**What you are asked to do:** Going line by line through the records below, count those containing the word "Google", then give only the count.

**Raw data:**
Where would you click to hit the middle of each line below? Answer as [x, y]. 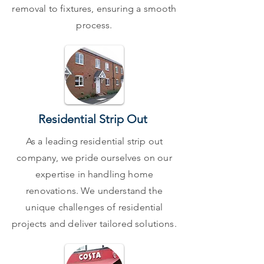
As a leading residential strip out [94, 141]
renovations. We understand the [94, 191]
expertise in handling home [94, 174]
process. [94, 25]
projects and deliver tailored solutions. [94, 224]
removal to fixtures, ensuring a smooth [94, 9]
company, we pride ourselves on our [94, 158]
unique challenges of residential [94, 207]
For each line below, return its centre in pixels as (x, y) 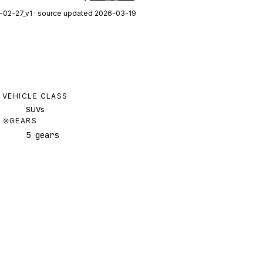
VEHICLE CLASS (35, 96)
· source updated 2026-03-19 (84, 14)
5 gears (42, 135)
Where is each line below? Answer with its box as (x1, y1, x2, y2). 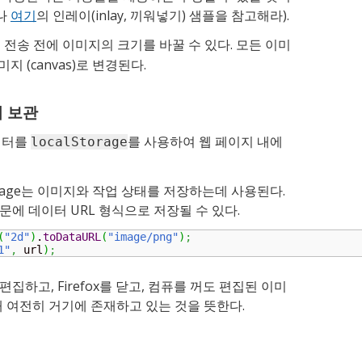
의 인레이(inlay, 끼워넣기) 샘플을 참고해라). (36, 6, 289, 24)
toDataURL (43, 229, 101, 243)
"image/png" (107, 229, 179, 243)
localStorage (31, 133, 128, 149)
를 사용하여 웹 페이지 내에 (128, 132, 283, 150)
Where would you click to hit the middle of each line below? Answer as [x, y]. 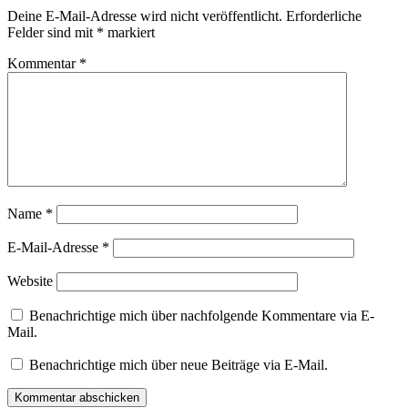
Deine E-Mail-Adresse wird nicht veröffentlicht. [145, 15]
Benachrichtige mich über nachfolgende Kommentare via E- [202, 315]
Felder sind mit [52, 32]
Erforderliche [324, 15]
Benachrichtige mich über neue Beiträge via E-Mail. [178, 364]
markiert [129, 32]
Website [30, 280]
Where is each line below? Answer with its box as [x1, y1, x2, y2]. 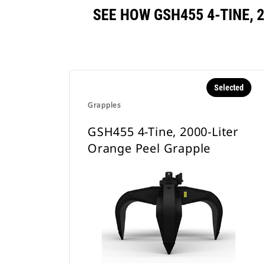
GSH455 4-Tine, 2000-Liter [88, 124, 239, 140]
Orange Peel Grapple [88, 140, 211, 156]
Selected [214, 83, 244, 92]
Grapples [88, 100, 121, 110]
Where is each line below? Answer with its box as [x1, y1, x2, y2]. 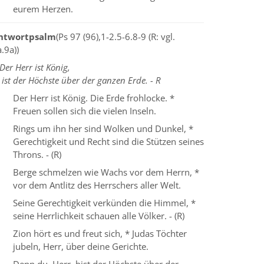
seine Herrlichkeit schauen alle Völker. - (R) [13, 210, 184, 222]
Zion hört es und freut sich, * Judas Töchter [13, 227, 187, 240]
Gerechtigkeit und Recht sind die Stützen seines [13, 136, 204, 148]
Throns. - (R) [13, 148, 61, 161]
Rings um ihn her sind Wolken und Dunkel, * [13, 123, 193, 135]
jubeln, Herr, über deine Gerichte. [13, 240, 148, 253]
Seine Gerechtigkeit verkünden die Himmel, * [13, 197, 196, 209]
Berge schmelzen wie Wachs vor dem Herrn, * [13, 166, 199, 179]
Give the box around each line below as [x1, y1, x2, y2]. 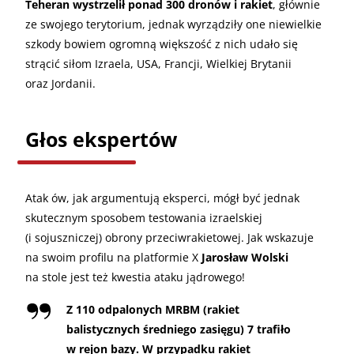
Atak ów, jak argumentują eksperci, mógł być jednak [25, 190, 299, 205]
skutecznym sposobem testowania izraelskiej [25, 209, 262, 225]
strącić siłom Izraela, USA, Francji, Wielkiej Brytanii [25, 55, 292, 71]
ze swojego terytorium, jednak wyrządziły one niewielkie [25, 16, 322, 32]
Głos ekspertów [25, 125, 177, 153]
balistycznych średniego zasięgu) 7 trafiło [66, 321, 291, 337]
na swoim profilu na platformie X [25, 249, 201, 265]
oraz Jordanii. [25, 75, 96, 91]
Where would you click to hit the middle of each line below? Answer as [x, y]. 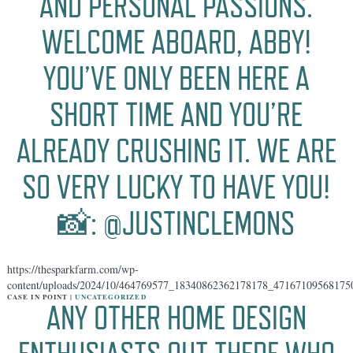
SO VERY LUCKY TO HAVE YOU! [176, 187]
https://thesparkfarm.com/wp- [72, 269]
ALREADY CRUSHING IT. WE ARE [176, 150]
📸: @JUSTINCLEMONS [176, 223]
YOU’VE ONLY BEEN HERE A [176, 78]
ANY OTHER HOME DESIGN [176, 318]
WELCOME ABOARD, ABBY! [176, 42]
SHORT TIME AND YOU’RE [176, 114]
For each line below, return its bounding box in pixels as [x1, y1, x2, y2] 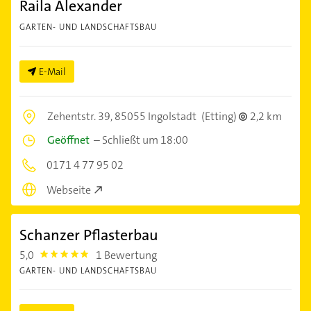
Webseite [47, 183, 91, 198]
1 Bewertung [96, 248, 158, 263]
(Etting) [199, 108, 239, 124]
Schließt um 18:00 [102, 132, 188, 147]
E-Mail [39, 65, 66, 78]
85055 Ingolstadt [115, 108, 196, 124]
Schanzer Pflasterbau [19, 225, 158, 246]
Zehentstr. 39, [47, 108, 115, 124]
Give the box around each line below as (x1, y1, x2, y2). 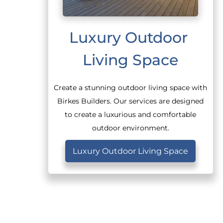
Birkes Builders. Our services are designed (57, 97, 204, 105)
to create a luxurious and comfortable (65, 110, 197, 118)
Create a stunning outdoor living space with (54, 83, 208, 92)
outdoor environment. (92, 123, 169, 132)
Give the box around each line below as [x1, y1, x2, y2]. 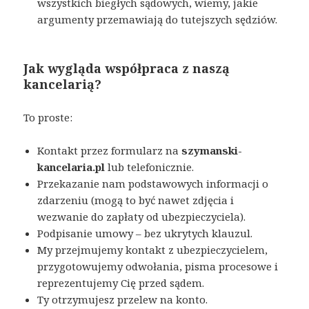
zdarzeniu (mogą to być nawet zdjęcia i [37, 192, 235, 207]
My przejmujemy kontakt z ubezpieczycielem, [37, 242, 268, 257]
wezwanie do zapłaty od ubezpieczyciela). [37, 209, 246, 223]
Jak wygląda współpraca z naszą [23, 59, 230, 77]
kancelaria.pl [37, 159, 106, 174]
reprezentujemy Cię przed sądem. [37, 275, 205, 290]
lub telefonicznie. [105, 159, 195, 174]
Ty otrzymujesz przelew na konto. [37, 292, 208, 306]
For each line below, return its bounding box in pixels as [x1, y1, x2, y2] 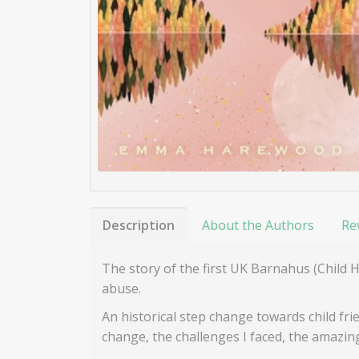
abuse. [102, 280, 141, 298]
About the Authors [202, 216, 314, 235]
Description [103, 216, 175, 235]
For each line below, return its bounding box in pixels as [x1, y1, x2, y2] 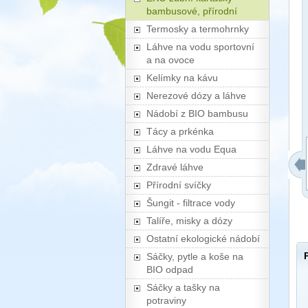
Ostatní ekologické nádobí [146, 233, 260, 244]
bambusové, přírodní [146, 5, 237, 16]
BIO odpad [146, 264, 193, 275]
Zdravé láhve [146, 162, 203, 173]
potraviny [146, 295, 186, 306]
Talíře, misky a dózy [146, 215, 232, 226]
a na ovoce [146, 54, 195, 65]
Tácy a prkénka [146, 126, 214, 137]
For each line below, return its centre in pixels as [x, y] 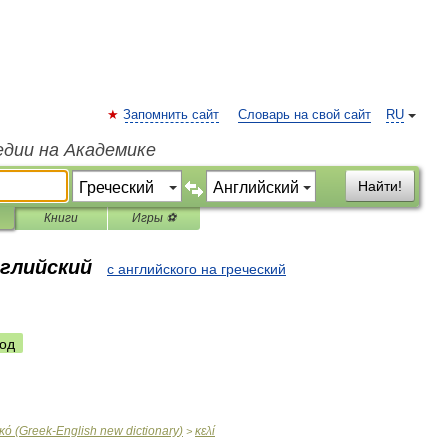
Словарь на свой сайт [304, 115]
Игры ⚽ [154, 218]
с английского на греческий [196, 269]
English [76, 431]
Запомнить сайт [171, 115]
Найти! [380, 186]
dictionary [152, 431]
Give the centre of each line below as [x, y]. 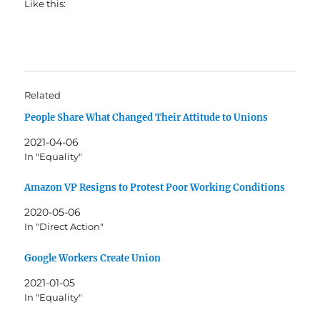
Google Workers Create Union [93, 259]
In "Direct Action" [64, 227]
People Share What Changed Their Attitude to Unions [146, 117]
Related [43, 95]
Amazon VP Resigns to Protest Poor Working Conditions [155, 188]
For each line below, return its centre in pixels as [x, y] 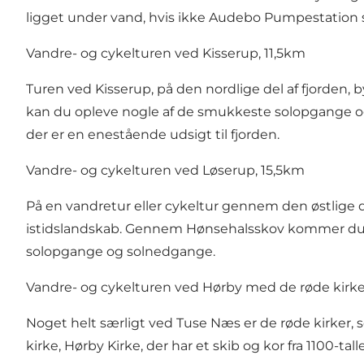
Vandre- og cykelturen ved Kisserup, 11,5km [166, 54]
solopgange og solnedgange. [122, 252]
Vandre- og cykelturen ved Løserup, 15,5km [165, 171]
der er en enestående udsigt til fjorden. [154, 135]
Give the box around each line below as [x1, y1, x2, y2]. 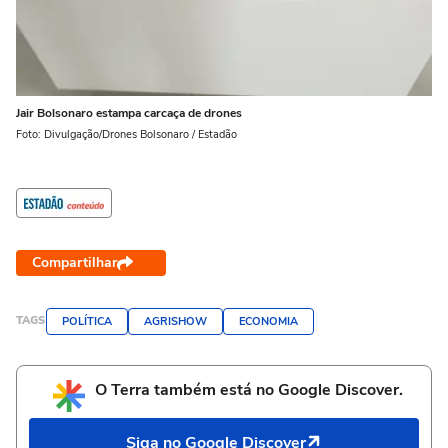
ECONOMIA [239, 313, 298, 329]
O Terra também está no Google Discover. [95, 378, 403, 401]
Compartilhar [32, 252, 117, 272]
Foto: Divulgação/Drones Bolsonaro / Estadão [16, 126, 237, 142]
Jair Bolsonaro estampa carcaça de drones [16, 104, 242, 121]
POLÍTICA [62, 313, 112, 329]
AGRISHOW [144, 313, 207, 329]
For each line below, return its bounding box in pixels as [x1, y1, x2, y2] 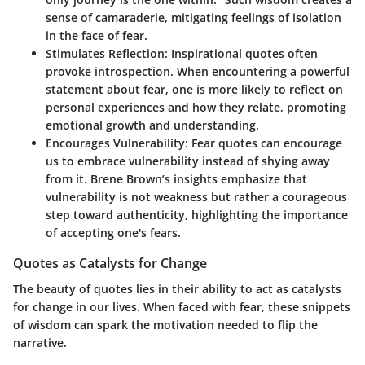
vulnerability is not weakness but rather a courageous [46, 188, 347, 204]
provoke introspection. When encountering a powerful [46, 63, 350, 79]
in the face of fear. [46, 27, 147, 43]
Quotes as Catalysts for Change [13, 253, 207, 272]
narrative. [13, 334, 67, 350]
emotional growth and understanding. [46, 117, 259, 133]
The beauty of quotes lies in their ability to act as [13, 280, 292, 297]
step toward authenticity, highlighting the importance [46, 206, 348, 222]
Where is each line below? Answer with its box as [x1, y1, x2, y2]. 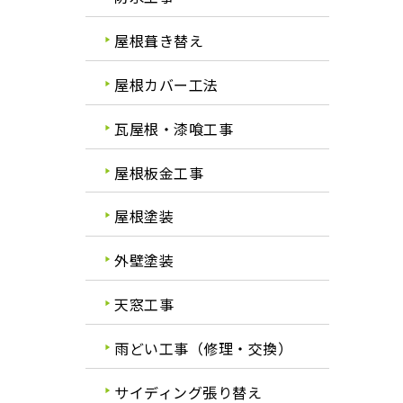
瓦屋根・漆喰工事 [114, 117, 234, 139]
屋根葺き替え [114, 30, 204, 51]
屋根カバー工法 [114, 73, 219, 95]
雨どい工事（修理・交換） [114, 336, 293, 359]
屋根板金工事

**Result:** 2